# PROBLEM TO WORK ON
Omitting every picture, output the records below exactly, please.

# SOURCE DATA
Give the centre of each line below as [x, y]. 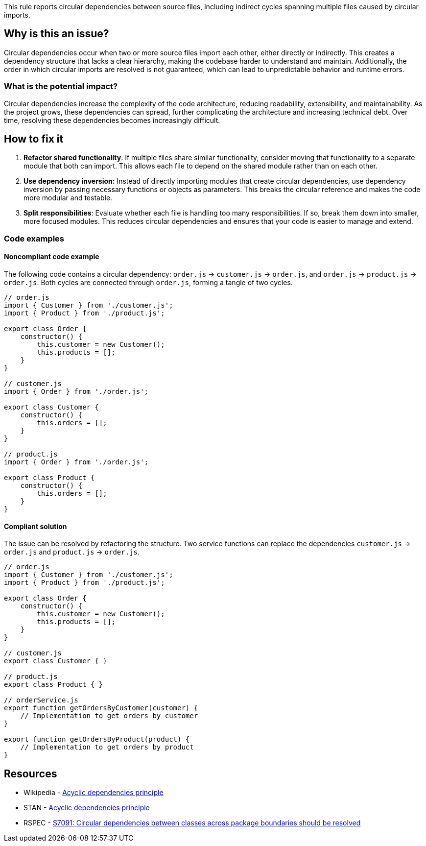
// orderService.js [41, 700]
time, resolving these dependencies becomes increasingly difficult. [112, 120]
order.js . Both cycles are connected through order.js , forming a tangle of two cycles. [148, 283]
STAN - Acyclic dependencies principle [87, 808]
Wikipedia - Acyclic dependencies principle [94, 793]
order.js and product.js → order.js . [72, 552]
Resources [31, 773]
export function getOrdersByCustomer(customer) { [101, 708]
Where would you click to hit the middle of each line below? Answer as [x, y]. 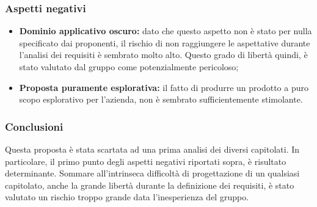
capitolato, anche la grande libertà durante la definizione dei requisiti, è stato [150, 185]
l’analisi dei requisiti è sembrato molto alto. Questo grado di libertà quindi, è [163, 55]
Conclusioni [34, 126]
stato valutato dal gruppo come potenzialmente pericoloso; [129, 67]
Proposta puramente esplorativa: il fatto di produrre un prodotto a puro [164, 87]
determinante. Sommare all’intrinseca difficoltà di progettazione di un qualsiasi [152, 173]
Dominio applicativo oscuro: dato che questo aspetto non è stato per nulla [166, 31]
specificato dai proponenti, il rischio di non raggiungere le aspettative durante [165, 42]
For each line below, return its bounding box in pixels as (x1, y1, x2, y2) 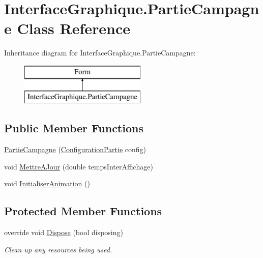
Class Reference (17, 18, 130, 39)
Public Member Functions (4, 120, 143, 136)
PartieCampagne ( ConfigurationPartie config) (4, 144, 147, 155)
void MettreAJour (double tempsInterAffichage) (4, 161, 153, 171)
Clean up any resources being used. (4, 244, 112, 254)
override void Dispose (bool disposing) (4, 227, 123, 238)
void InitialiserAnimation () (4, 178, 90, 189)
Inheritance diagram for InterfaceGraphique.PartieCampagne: (4, 47, 196, 58)
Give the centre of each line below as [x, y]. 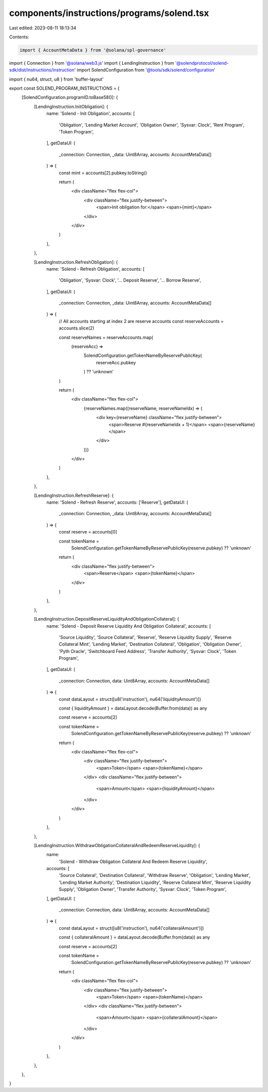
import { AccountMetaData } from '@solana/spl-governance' [93, 50]
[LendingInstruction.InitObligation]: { [71, 107]
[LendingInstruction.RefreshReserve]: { [74, 495]
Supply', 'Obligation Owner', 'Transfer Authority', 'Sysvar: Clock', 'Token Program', [143, 889]
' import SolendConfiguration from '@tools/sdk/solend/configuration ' [145, 70]
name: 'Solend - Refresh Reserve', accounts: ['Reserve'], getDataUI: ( [117, 502]
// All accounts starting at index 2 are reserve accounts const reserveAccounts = [141, 321]
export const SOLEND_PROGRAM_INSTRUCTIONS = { [65, 88]
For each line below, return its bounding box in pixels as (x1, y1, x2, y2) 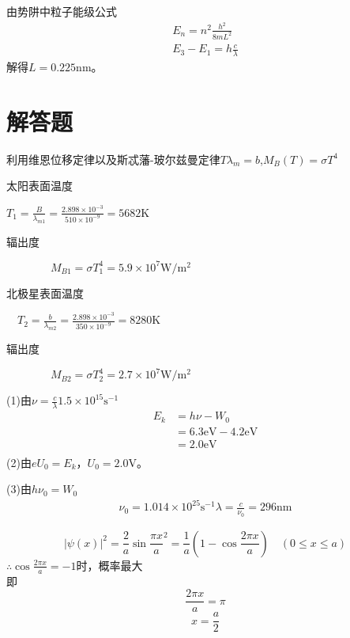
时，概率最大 (76, 556, 143, 573)
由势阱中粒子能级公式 (6, 3, 117, 19)
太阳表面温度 (6, 177, 73, 194)
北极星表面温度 (6, 284, 84, 301)
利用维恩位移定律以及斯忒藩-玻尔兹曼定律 (6, 150, 220, 167)
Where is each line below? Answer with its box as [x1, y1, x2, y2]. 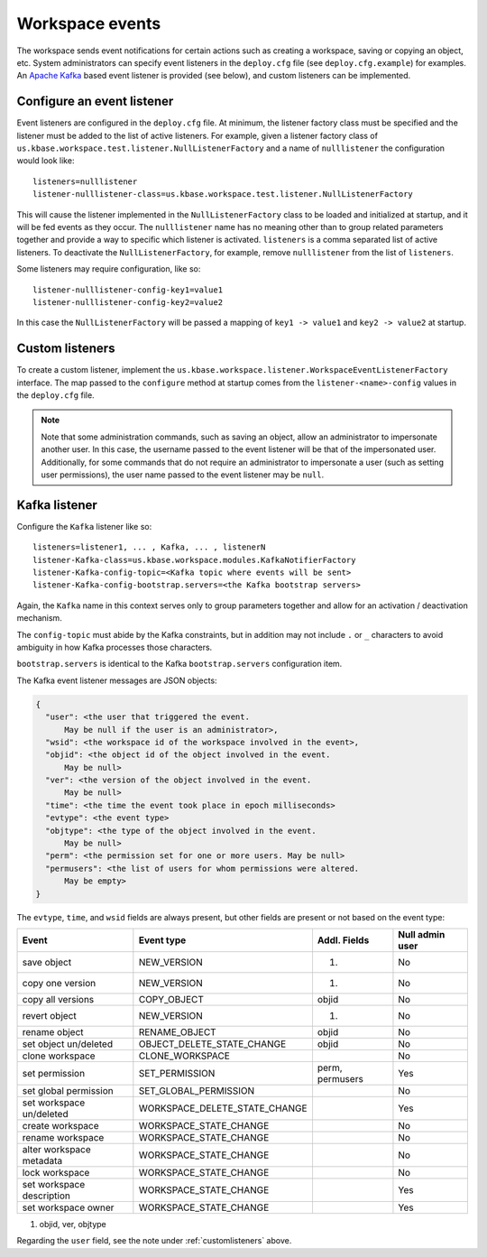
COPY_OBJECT [138, 993, 205, 1005]
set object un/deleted [22, 1038, 113, 1050]
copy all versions [22, 993, 95, 1005]
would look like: [16, 155, 75, 166]
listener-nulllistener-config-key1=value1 [32, 284, 224, 295]
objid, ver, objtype [39, 1218, 107, 1229]
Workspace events [16, 14, 161, 33]
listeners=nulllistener [32, 176, 138, 187]
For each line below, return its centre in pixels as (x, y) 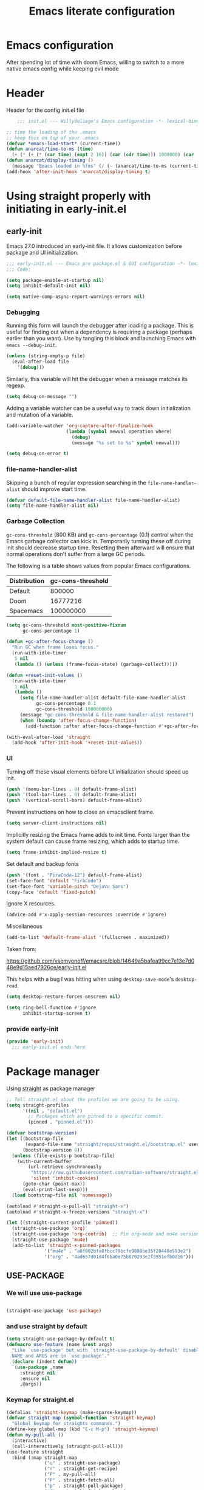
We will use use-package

# WORKED SOLUTION
Give the centre of each line below as [x, y]. 
// orderService.js [41, 700]
time, resolving these dependencies becomes increasingly difficult. [112, 120]
order.js . Both cycles are connected through order.js , forming a tangle of two cycles. [148, 283]
STAN - Acyclic dependencies principle [87, 808]
Wikipedia - Acyclic dependencies principle [94, 793]
order.js and product.js → order.js . [72, 552]
Resources [31, 773]
export function getOrdersByCustomer(customer) { [101, 708]
Where would you click to hit the middle of each line below? Answer as [x, y]. 
capitolato, anche la grande libertà durante la definizione dei requisiti, è stato [150, 185]
l’analisi dei requisiti è sembrato molto alto. Questo grado di libertà quindi, è [163, 55]
Conclusioni [34, 126]
stato valutato dal gruppo come potenzialmente pericoloso; [129, 67]
Proposta puramente esplorativa: il fatto di produrre un prodotto a puro [164, 87]
determinante. Sommare all’intrinseca difficoltà di progettazione di un qualsiasi [152, 173]
Dominio applicativo oscuro: dato che questo aspetto non è stato per nulla [166, 31]
specificato dai proponenti, il rischio di non raggiungere le aspettative durante [165, 42]
For each line below, return its bounding box in pixels as (x1, y1, x2, y2) 
Class Reference (17, 18, 130, 39)
Public Member Functions (4, 120, 143, 136)
PartieCampagne ( ConfigurationPartie config) (4, 144, 147, 155)
void MettreAJour (double tempsInterAffichage) (4, 161, 153, 171)
Clean up any resources being used. (4, 244, 112, 254)
override void Dispose (bool disposing) (4, 227, 123, 238)
void InitialiserAnimation () (4, 178, 90, 189)
Inheritance diagram for InterfaceGraphique.PartieCampagne: (4, 47, 196, 58)
Give the centre of each line below as [x, y]. 
import { AccountMetaData } from '@solana/spl-governance' [93, 50]
[LendingInstruction.InitObligation]: { [71, 107]
[LendingInstruction.RefreshReserve]: { [74, 495]
Supply', 'Obligation Owner', 'Transfer Authority', 'Sysvar: Clock', 'Token Program', [143, 889]
' import SolendConfiguration from '@tools/sdk/solend/configuration ' [145, 70]
name: 'Solend - Refresh Reserve', accounts: ['Reserve'], getDataUI: ( [117, 502]
// All accounts starting at index 2 are reserve accounts const reserveAccounts = [141, 321]
export const SOLEND_PROGRAM_INSTRUCTIONS = { [65, 88]
For each line below, return its bounding box in pixels as (x1, y1, x2, y2) 
时，概率最大 (76, 556, 143, 573)
由势阱中粒子能级公式 (6, 3, 117, 19)
太阳表面温度 (6, 177, 73, 194)
北极星表面温度 (6, 284, 84, 301)
利用维恩位移定律以及斯忒藩-玻尔兹曼定律 (6, 150, 220, 167)
Where is each line below? Answer with its box as [x1, y1, x2, y2]. 
COPY_OBJECT [138, 993, 205, 1005]
set object un/deleted [22, 1038, 113, 1050]
copy all versions [22, 993, 95, 1005]
would look like: [16, 155, 75, 166]
listener-nulllistener-config-key1=value1 [32, 284, 224, 295]
objid, ver, objtype [39, 1218, 107, 1229]
Workspace events [16, 14, 161, 33]
listeners=nulllistener [32, 176, 138, 187]
For each line below, return its centre in pixels as (x, y) 
We will use use-package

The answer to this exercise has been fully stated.